Here are some design ideas that were prototyped, tested and recommended:
1. How might we create a feeling of a real life situation?
• introduce other characters in the simulation, show their photographs, names and titles;
• use background images relevant to the context (office, factory, etc.)
2. How might we make relevant content available on the screen, visually distinct and consistent?
• visually separate provided information from the questions;
• make sure related charts and graphs can be easily accessed.
3. How might we show results in a more structured, exciting and interactive way?
I facilitated an ideation session with the digital team to get everyone's creative ideas as this was the most challenging question. Why would a time-poor student want to do this quiz if it doesn't provide any useful feedback or recommendations in the end?
As a team, we came up with some great ideas, like:
• have a summary and a full version of the feedback so that students can quickly scan it (for example, while on the bus to uni) and read (at home);
• show decision rating (as stars) so that users can quickly validate answers and focus on questions with a low score;
• follow CAR (challenge, action, result) framework when presenting detailed results to demonstrate the impact of decisions rather than labelling them as “right” or “wrong” (as real life is not black and white).
Prototyping and testing
I sketched key page layouts and UI elements on paper to explore a number of possible designs before I moved to Sketch and InVision. Cengage Head Office recently introduced a new Bootstrap design guide, which was handy, so I set it up as a template in Sketch.

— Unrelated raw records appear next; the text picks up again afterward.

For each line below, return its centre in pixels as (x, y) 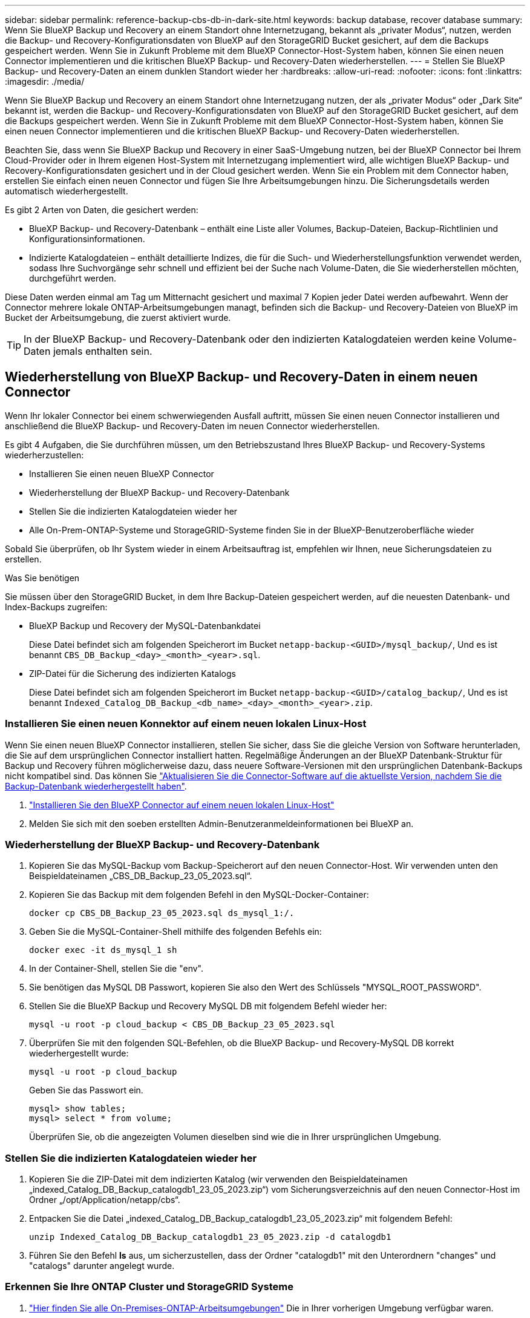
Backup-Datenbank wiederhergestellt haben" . (96, 786)
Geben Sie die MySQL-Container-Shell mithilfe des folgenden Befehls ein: (175, 932)
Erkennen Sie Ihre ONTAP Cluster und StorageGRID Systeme (149, 1287)
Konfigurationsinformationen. (87, 239)
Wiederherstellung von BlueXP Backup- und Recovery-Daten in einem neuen (241, 377)
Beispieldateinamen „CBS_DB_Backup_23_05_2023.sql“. (141, 876)
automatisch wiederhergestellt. (67, 191)
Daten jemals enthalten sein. (88, 351)

I did one round of guerilla testing with 5 participants (Cengage employees outside the digital team, as I didn’t have access to the actual users).
Testing results:
• users didn’t notice the option for a quick intro tour so they ended up not using some useful navigation and feedback features – I made the intro tour start automatically for first time users;
• on the feedback page, users wanted to clearly see what questions they were not good at – I highlighted the questions where they needed improvement.
The solution
Next steps
I handed over UI designs in Sketch (with annotations) to the development team, as well as Research insights and design recommendations report to the Digital Lead as a guidance for further improvements.
The recommendations also included some ideas on how to make the experience more engaging, including other possible types of feedback, adding other simulation game elements (roles, a chance element, a mentor), as well as suggestion to explore opportunities of LMS (learning management system) integration and a need for a mobile version.